Obwohl er zweifelte, dass sie es rechtzeitig schaffen würden, war Browne zunächst guter Dinge und plapperte munter vor sich hin. Etwas ruhiger wurde er, als sie die Autobahn erreichten, um vollends zu verstummen, als die Anzahl der Verkehrsteilnehmer sank, die Besiedelung lockerer wurde und MW dem ulkigen Auto die Sporen geben konnte.

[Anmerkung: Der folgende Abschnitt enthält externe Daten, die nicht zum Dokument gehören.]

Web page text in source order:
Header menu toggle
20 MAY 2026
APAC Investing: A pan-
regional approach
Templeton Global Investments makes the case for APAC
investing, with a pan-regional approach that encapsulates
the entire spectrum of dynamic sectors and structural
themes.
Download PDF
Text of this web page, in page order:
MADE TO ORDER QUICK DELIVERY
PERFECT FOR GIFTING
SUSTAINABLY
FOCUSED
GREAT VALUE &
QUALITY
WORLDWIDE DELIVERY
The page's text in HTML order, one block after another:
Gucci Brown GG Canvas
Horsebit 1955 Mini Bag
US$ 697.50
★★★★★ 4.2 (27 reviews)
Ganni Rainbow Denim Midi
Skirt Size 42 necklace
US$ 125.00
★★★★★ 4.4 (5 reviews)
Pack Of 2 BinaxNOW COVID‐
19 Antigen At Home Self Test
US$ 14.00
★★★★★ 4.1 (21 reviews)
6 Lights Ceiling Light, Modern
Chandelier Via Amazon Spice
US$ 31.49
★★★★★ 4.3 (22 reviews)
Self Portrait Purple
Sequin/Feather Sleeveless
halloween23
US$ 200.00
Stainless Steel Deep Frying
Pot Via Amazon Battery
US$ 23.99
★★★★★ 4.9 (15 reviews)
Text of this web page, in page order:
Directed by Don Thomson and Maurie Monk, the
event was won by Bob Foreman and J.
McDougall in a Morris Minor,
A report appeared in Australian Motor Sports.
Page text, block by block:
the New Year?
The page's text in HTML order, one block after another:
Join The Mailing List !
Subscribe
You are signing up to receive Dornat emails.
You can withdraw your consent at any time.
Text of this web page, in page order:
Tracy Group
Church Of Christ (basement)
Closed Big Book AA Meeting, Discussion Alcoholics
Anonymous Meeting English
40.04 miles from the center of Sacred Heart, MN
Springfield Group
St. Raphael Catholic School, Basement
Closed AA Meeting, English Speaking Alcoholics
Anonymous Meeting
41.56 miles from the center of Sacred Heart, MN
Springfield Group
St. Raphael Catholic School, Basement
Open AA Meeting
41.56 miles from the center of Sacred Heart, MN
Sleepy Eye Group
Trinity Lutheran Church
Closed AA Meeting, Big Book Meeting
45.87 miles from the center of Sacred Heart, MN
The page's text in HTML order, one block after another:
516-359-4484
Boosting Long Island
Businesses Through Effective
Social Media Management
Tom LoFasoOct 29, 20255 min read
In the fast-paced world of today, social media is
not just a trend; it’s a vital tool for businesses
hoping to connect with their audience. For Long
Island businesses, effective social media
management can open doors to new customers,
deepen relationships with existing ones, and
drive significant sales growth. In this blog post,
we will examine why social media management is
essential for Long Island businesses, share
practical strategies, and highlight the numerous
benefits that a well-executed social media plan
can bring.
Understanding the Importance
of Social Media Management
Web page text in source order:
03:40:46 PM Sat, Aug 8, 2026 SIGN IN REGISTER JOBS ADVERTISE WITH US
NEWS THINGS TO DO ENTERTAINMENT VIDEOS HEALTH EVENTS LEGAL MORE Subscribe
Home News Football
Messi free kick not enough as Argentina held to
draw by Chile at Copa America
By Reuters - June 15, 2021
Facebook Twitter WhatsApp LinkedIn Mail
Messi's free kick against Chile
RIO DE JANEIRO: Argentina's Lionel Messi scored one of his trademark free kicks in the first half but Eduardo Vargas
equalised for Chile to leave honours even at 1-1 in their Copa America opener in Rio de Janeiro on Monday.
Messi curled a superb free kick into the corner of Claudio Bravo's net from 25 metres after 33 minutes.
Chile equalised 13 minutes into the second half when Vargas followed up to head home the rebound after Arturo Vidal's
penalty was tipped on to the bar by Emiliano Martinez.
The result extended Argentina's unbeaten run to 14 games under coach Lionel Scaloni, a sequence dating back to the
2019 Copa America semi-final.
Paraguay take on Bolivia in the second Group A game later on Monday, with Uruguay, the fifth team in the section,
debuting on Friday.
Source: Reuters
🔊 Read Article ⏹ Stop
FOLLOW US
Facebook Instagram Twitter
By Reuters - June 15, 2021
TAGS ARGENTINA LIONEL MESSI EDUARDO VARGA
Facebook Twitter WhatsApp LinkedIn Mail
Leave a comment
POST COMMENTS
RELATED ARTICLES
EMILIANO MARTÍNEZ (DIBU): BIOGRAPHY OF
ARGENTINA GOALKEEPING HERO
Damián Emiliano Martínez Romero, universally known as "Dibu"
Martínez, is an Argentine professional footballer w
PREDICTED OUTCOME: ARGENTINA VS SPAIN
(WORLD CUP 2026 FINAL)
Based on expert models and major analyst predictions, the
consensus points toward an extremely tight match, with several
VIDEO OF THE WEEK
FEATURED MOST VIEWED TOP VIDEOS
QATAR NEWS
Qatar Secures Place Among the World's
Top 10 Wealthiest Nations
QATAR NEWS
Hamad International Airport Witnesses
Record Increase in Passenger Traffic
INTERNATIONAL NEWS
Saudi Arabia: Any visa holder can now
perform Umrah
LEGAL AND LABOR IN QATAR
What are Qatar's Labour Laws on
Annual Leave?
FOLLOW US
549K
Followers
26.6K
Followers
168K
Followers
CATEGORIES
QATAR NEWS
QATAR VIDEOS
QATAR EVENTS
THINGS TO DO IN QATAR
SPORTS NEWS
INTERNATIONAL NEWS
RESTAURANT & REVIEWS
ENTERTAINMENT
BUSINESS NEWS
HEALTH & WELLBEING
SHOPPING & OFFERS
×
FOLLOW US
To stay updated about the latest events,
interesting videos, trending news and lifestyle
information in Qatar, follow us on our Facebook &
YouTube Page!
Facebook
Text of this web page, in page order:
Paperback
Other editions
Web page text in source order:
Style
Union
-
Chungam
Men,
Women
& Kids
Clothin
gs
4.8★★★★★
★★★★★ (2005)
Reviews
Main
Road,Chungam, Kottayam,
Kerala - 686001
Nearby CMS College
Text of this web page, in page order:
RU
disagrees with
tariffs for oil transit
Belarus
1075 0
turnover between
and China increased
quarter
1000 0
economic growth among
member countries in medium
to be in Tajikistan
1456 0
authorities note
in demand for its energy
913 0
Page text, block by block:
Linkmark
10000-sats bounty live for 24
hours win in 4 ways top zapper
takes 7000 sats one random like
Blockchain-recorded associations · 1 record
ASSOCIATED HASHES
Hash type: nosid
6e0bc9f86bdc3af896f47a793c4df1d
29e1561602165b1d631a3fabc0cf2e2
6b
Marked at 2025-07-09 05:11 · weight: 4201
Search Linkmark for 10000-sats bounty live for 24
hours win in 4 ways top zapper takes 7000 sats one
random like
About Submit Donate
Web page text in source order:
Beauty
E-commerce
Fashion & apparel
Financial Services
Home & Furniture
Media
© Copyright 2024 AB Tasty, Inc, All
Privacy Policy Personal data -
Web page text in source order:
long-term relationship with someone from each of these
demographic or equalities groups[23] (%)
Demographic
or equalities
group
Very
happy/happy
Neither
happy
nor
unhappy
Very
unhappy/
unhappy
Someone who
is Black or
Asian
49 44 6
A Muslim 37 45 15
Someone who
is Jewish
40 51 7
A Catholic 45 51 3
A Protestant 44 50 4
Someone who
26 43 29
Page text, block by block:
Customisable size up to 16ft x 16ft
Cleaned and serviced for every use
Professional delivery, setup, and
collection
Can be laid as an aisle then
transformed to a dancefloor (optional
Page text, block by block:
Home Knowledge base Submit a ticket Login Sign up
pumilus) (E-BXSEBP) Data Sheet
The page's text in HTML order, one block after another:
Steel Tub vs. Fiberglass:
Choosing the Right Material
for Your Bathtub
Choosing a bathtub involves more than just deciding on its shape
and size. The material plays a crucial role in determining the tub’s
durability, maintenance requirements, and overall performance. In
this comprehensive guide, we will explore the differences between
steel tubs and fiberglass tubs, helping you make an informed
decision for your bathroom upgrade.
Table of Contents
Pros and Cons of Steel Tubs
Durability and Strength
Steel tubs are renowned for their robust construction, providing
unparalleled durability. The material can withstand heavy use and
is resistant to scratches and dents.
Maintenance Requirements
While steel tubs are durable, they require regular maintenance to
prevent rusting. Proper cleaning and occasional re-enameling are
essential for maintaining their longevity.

Browne hatte vorsichtshalber die Augen geschlossen, so dass er ein interessantes Phänomen, das auf deutschen Autobahnen eher selten anzutreffen ist, nicht mitbekam: MW fuhr immer auf freier Strecke. Hatte er langsamere Fahrzeuge vor sich, wechselten die alsbald die Spur und ein Blick in die Gesichter der Fahrer hätte Browne erkennen lassen, dass die dies nicht freiwillig getan hatten und, vor allen Dingen, nicht wussten, warum sie es getan hatten. So allerdings entging dem Amerikaner dieses, einem Naturereignis gleichkommende, Geschehen und Verhalten und MW hatte keinerlei Interesse, seinen Fahrgast darauf aufmerksam zu machen.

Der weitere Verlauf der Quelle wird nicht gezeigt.